Do not just take my word for how unsatisfactory the legislation is. We have on the record from another place the view of the Minister, Lord Whitty, who has been handling it there. Stating how bad the Bill was, he said:
There are many things wrong with the Bill that require time for proper debate on the Floor of the House, in the light of the Government's revised views. It is time to bring the public up to date with the shenanigans over transport in London. We know that the Government are about to sign up to a public-private partnership, or at least, we think they are, because we have read it in the press. Some of what the Government tell the press is accurate. In this case, I believe what the Government are telling the press. They probably are close to signing up to a public-private partnership.
What is the point of electing a mayor to high office in London to sort out London's transport system, if the main decisions have already been taken by the Secretary of State behind closed doors, without proper scrutiny, without a proper statement to the House of Commons and without even a proper debate on the issues tonight if time is used up on other momentous points before we reach those crucial clauses?

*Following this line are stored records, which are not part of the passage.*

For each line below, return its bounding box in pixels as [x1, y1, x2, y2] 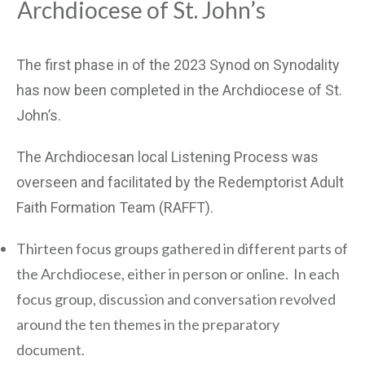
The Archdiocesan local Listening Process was [16, 147, 319, 165]
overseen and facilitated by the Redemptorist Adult [16, 173, 344, 191]
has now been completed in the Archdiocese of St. [16, 81, 342, 99]
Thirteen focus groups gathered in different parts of [16, 239, 348, 257]
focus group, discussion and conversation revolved [16, 289, 336, 308]
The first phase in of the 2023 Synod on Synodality [16, 55, 340, 73]
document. [16, 340, 85, 358]
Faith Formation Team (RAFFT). [16, 198, 217, 216]
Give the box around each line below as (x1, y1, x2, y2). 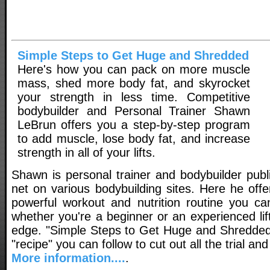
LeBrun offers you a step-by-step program (17, 118, 250, 132)
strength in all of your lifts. (17, 146, 155, 160)
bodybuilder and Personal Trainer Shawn (17, 104, 250, 118)
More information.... (11, 251, 125, 265)
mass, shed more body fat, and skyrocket (17, 77, 250, 90)
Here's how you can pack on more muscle (17, 63, 250, 77)
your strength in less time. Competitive (17, 90, 250, 104)
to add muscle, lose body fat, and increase (17, 132, 250, 146)
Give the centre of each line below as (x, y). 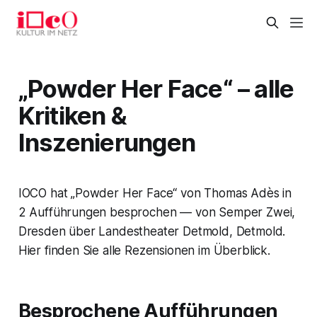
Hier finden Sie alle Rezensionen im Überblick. (144, 250)
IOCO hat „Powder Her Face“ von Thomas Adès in (155, 193)
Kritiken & (73, 115)
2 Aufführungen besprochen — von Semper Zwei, (157, 212)
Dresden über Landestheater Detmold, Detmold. (152, 231)
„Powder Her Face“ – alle (156, 88)
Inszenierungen (107, 142)
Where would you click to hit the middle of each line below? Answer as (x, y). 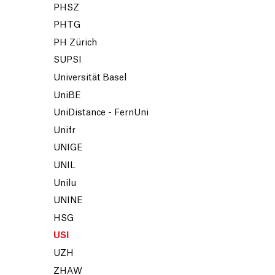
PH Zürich (75, 43)
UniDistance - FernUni (101, 113)
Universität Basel (90, 78)
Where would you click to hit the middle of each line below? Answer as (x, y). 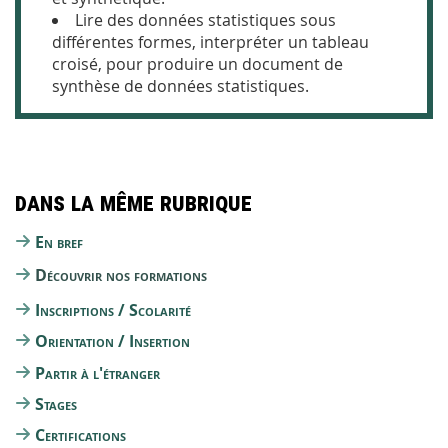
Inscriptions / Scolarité (113, 309)
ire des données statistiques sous (209, 19)
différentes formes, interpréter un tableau (210, 41)
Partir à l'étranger (97, 372)
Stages (56, 403)
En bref (59, 242)
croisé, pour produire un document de (197, 63)
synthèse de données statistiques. (180, 85)
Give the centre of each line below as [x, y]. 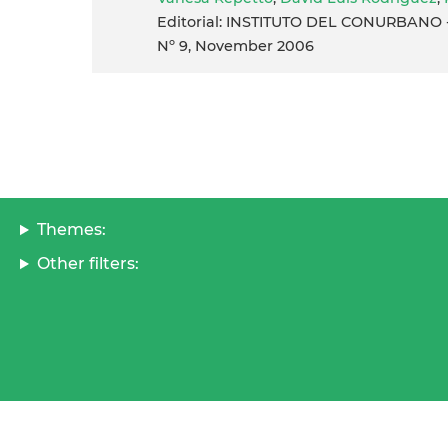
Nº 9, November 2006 [235, 46]
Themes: [71, 230]
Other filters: [87, 264]
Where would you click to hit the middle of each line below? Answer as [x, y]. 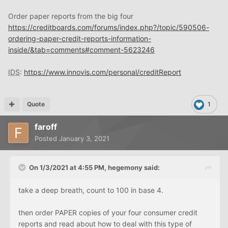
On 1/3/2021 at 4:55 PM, [68, 168]
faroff [46, 127]
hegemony [125, 168]
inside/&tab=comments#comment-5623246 [81, 50]
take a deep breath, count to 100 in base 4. [91, 190]
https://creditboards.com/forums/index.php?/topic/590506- [109, 27]
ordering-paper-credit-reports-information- [80, 39]
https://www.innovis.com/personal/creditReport [103, 72]
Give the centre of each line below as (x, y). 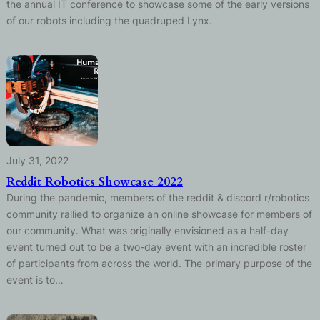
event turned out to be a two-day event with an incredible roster (156, 247)
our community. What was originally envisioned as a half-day (147, 231)
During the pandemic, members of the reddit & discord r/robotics (157, 198)
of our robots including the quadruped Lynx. (109, 21)
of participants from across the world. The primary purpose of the (159, 264)
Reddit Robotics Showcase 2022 (94, 182)
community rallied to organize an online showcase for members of (159, 214)
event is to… (35, 280)
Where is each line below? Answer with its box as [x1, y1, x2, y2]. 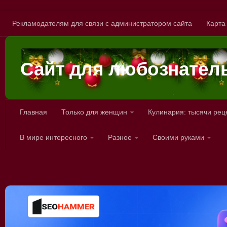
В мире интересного [20, 133, 87, 141]
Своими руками [153, 133, 204, 141]
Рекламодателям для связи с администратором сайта [12, 19, 192, 27]
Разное [108, 133, 132, 141]
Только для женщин [61, 107, 127, 116]
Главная [20, 107, 47, 116]
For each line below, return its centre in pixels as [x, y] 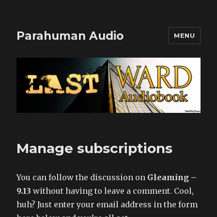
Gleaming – [172, 177]
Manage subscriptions [95, 148]
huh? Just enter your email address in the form [107, 204]
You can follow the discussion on [82, 177]
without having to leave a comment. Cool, [113, 191]
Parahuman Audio [70, 36]
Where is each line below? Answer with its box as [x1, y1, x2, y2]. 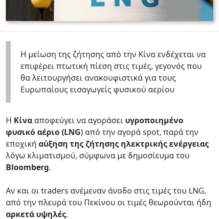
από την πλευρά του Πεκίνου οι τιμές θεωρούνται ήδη [6, 197, 211, 208]
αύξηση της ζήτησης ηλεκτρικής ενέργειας [39, 138, 209, 149]
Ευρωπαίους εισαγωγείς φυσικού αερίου [21, 84, 175, 95]
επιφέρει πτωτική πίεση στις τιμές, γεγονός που [21, 60, 202, 71]
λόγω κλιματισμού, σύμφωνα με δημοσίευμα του [6, 150, 190, 161]
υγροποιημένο [125, 114, 183, 126]
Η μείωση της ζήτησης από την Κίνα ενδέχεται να [21, 48, 206, 60]
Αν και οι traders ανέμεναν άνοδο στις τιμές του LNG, [6, 185, 206, 196]
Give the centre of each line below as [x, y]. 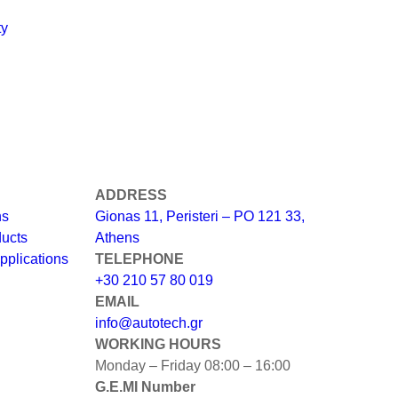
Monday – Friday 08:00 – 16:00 [195, 366]
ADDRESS [131, 195]
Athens [117, 238]
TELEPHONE [139, 259]
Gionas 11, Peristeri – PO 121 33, [200, 217]
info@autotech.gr [149, 323]
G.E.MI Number [145, 387]
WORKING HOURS [158, 345]
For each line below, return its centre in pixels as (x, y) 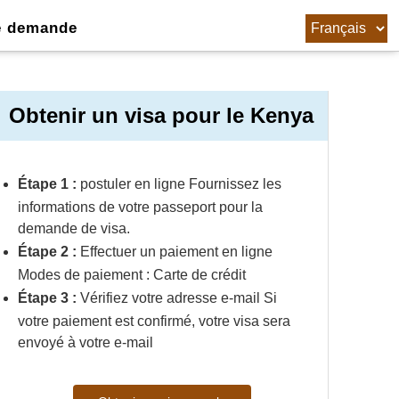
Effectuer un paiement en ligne (174, 252)
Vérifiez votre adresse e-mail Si (176, 298)
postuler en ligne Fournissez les (179, 184)
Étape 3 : (47, 298)
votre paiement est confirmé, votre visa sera (154, 321)
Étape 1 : (47, 184)
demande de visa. (73, 228)
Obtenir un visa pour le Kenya (161, 115)
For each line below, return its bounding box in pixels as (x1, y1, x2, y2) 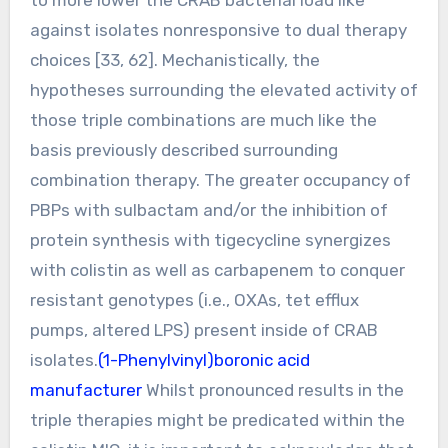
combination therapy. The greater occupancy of (29, 169, 411, 190)
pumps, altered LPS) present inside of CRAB (29, 319, 378, 340)
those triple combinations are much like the (29, 109, 377, 130)
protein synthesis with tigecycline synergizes (29, 229, 391, 250)
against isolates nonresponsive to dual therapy (29, 19, 407, 40)
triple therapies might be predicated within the (29, 409, 405, 430)
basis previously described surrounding (29, 139, 338, 160)
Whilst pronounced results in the (141, 379, 404, 400)
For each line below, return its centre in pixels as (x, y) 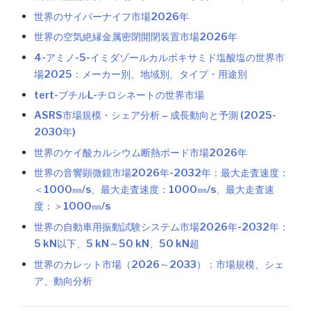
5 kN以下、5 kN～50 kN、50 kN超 (117, 243)
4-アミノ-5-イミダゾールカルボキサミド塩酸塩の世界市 (160, 57)
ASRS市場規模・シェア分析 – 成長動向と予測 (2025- (155, 116)
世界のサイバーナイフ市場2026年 (112, 16)
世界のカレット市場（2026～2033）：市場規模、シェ (159, 264)
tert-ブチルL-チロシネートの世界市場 (119, 95)
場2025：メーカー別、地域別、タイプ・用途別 (141, 74)
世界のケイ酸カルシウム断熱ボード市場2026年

We are worried about the Government's attitude to parking and congestion. We know that their policy in general is tax and tax again--if it moves, tax it; if does not move, tax it; if it both moves and stays still, tax it on both occasions. We know that that is their policy, and deep in the clauses and amendments there are powers and statements relevant to it. That surely is worthy of a major debate in the Chamber this afternoon and this evening, but we will not have enough time for it because of the Government's mean-minded guillotine motion.
Mr. Phil Hope (Corby):
The right hon. Gentleman is taking up time.
Mr. Redwood:
I am told that I have no right to complain about the allocation of time. I intend to keep my remarks short. The Government cannot be bothered to give us a decent amount of time for the Bill, but I have every right in this place to tell the public of London and the nation how we are being treated, how they are being treated, how measures on big issues such as parking, congestion, traffic and transport are being rushed through, with huge powers in the Bill and huge changes in the amendments, and no opportunity to discuss them properly.
We heard on Thursday, in a debate that was full of substance and was not part of any filibuster--there was no filibuster--that there is no serious power in the Bill to allow the Assembly to control or discipline the mayor. What is the point of the Assembly unless it can engage with what the mayor is doing and, in extreme circumstances, remove the mayor from office? We had no satisfactory answers from Ministers.
We are now told that our wish to discuss that fundamental constitutional principle, with many good contributions from both sides of the Chamber, was part of a filibuster and justifies the Government's action in imposing the guillotine today. They should look at the facts of that debate. If they saw what took place on Thursday, they would know that in a debate of five and three quarter hours, Ministers and Labour Back-Benchers took up two hours, and half an hour was spent in Divisions.
I have seen hon. Members trying to filibuster in the House, particularly when Labour was in opposition. I remember Ministers speaking for three or four minutes, and Opposition Back Benchers speaking for three or four hours. That is the sort of balance that occurs when there is an attempt to talk a Bill out. The debate on Thursday was serious. It was constrained because we were all conscious of the lack of time, and the fact that the time was so evenly balanced across the Chamber shows that Labour Back Benchers and Ministers also recognised that there were serious points at issue, which needed proper discussion.
The Minister for Housing and Planning (Mr. Nick Raynsford):
I am grateful to the right hon. Gentleman for giving way. Can he identify a single issue raised in that debate that had not previously been debated in Committee and in the other place?
Mr. Redwood:
All the issues were new, because they concerned new wording for the Bill proposed by the Government. The Minister cannot say that we were not entitled to scrutinise the detailed recommendations or lack of them because some of the general points had been discussed previously. We had before us a most important amendment that needed to be discussed on the Floor of the House, and I am surprised that the hon. Gentleman dares to suggest that the House should not have been able to discuss a matter of such fundamental importance. I stress that we were not trying to talk the Bill out; we were trying to talk some sense into it.
Mr. John Bercow (Buckingham):
I am grateful to my right hon. Friend for giving way because, as is usual these days, he has singularly understated his case in dissecting that of the Government. Does he not agree that it is highly significant that, there are only five Labour Back Benchers present to witness this denial of democracy that the Government intend to perpetrate today? Will it not be interesting to observe whether they are members of the pre-programmed robotic tendency or whether they feel able to deliver themselves of a word of criticism of the Government's outrageous conduct?
Mr. Redwood:
I agree with my hon. Friend's thrust. I hope that some Labour Back Benchers will realise that the Bill's drafting contains serious defects and bring that to the attention of the House.
Mr. Peter Brooke (Cities of London and Westminster):
Has it occurred to my right hon. Friend that we did not range even wider last Thursday because a number of us sat on our hands and kept our mouths shut in order to make progress?
"I am not going to put my hand on my heart and say that everything is absolutely right with this Bill and that we shall not have to legislate within the foreseeable future."--[Official Report, House of Lords, 1 November 1999; Vol. 606, c. 673.]
Even after 800-odd Government amendments, the Minister accepts that the Bill is still a mess, that the Government may have to come back to the House in the future, and that there may well need to be amendments to the amendments, some of which are no doubt already amendments to amendments, so many stages has this miserable legislation undergone.